[Stored data]:

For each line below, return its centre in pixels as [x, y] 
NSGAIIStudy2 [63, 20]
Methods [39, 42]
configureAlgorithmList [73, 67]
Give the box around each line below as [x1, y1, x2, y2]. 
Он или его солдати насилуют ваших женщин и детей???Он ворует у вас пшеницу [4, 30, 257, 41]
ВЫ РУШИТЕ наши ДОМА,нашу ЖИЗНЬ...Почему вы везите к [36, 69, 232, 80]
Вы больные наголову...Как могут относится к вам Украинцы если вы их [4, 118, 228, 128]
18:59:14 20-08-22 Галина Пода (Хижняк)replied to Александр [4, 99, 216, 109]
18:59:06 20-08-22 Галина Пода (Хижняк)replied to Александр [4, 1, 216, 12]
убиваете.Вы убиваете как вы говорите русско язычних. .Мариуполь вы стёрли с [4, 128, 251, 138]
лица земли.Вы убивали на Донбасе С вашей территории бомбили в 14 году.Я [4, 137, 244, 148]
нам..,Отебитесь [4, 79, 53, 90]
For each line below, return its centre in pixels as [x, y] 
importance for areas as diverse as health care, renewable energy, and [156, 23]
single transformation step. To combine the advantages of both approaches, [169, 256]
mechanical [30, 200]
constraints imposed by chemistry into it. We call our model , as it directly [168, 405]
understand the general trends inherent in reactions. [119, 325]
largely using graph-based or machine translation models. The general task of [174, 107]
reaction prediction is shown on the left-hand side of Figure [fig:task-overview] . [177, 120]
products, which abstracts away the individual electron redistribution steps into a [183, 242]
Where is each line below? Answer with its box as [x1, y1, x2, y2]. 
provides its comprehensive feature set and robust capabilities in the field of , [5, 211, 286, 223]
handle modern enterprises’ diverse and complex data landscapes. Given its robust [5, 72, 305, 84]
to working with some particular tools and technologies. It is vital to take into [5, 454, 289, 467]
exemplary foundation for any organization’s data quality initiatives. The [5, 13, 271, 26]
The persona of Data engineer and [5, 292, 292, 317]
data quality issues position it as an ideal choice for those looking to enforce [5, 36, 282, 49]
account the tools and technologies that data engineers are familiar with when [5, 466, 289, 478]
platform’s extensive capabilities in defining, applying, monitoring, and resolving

[What you have to do]: Output the line holding "products, which abstracts", then every later line through the end of the records above, exactly as given and nothing else.

[Answer below]:
products, which abstracts away the individual electron redistribution steps into a [183, 242]
Where is each line below? Answer with its box as [x1, y1, x2, y2]. 
provides its comprehensive feature set and robust capabilities in the field of , [5, 211, 286, 223]
handle modern enterprises’ diverse and complex data landscapes. Given its robust [5, 72, 305, 84]
to working with some particular tools and technologies. It is vital to take into [5, 454, 289, 467]
exemplary foundation for any organization’s data quality initiatives. The [5, 13, 271, 26]
The persona of Data engineer and [5, 292, 292, 317]
data quality issues position it as an ideal choice for those looking to enforce [5, 36, 282, 49]
account the tools and technologies that data engineers are familiar with when [5, 466, 289, 478]
platform’s extensive capabilities in defining, applying, monitoring, and resolving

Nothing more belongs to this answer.